One other very minor point, sizeof(char) is guaranteed to be 1 so you can simplify your malloc call to

 p=malloc(10);

Answer 3

Strings are not values, in C. You cannot copy strings around using assignment ( = ), but you can assign pointers (pointers are "real" values).

To copy a string into your newly allocated memory, you need:

strcpy(p, "string");

The way you've written it, you are overwriting the pointer returned by malloc() with the address of a static string constant. This causes a memory leak ; avoiding them is one of the challenges that makes C such a rewarding language to program in.

Answer 4

firstly, there is a memory leak in your first program.

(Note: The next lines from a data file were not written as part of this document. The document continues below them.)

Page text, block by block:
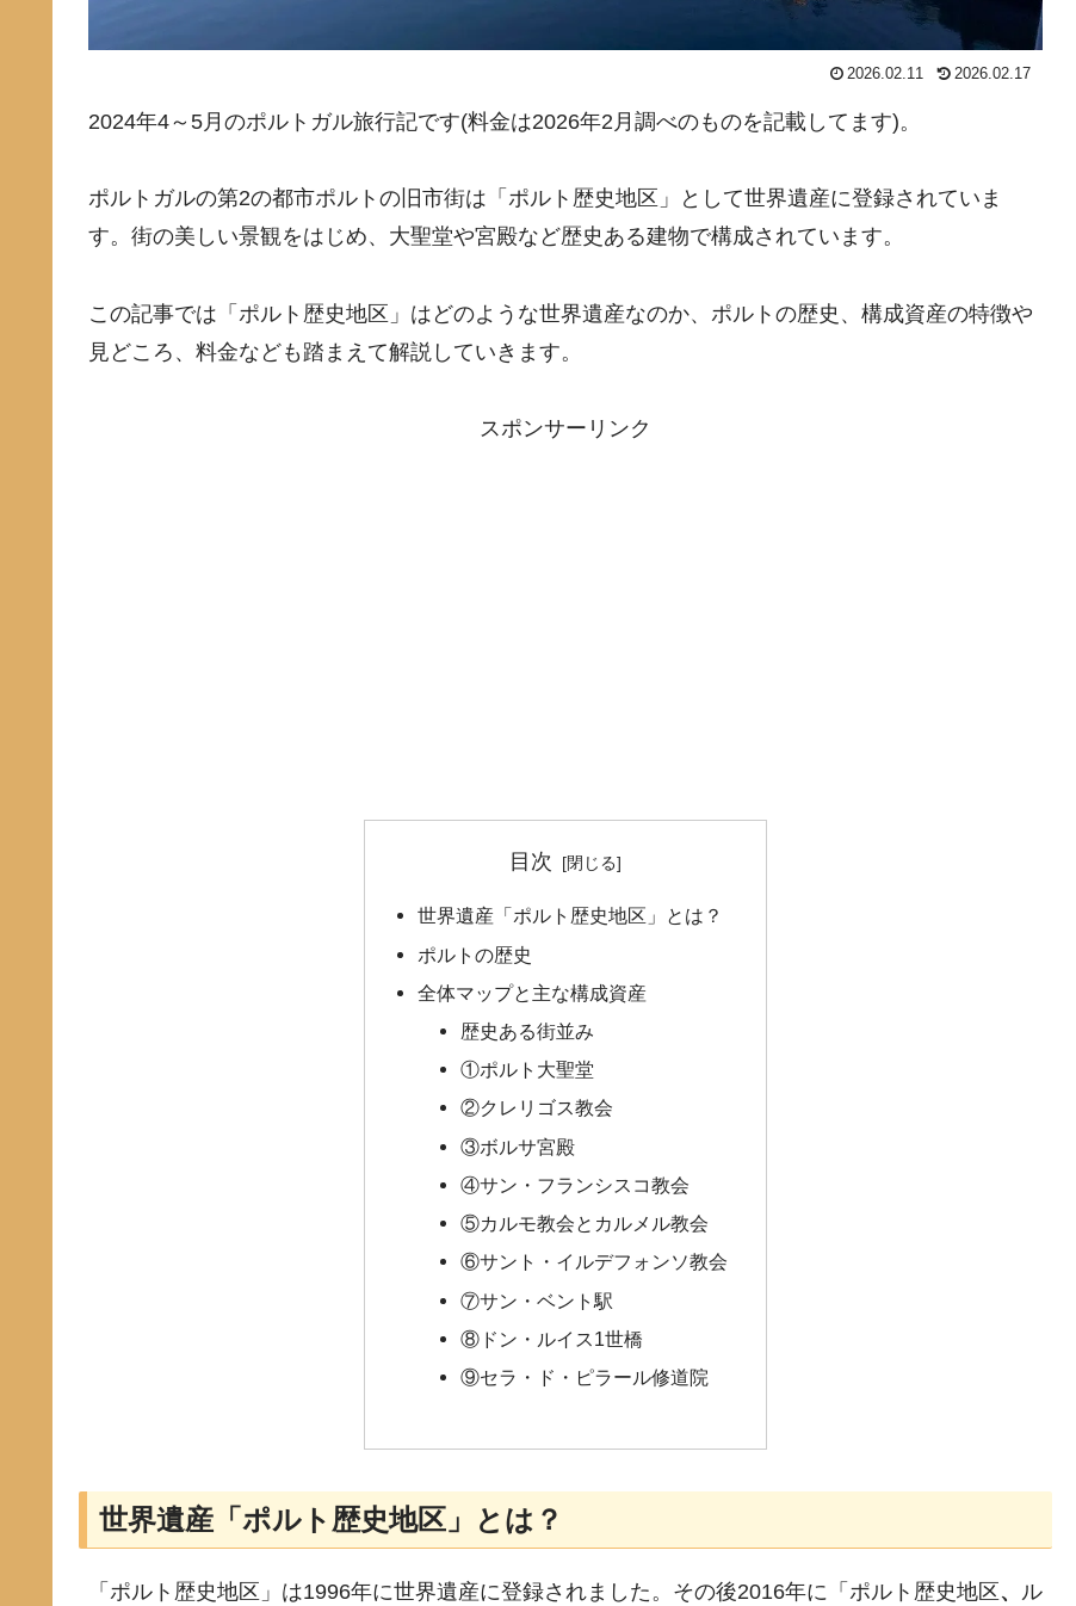
2026.02.11 2026.02.17
2024年4～5月のポルトガル旅行記です(料金は2026年2月調べのものを記載してます)。
ポルトガルの第2の都市ポルトの旧市街は「ポルト歴史地区」として世界遺産に登録されていま
す。街の美しい景観をはじめ、大聖堂や宮殿など歴史ある建物で構成されています。
この記事では「ポルト歴史地区」はどのような世界遺産なのか、ポルトの歴史、構成資産の特徴や
見どころ、料金なども踏まえて解説していきます。
スポンサーリンク
目次
世界遺産「ポルト歴史地区」とは？
ポルトの歴史
全体マップと主な構成資産
歴史ある街並み
①ポルト大聖堂
②クレリゴス教会
③ボルサ宮殿
④サン・フランシスコ教会
⑤カルモ教会とカルメル教会
⑥サント・イルデフォンソ教会
⑦サン・ベント駅
⑧ドン・ルイス1世橋
⑨セラ・ド・ピラール修道院
世界遺産「ポルト歴史地区」とは？
「ポルト歴史地区」は1996年に世界遺産に登録されました。その後2016年に「ポルト歴史地区 、 ル
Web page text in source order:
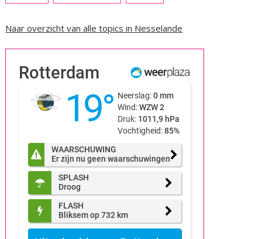
Naar overzicht van alle topics in Nesselande

You malloc and then assign the pointer to another constant string.

Secondly, in the first program, you're modifying a CONSTANT string. but the second "CORRECT" program, you're duplicating that constant string and copying it into the memory allocated. Which, you're free to change.

Answer 5

char amessage[] = "now is the time"; /* an array */

char *pmessage = "now is the time"; /* a pointer */

" amessage is an array, just big enough to hold the sequence of characters and '\\0' that initializes it. Individual characters within the array may be changed but amessagewill always refer to the samestorage. On the other hand, pmessage is a pointer, initialized to point to a string constant; the pointer may subsequently be modified to point elsewhere, but the result is undefined if you try to modify the string contents."

courtsey K&R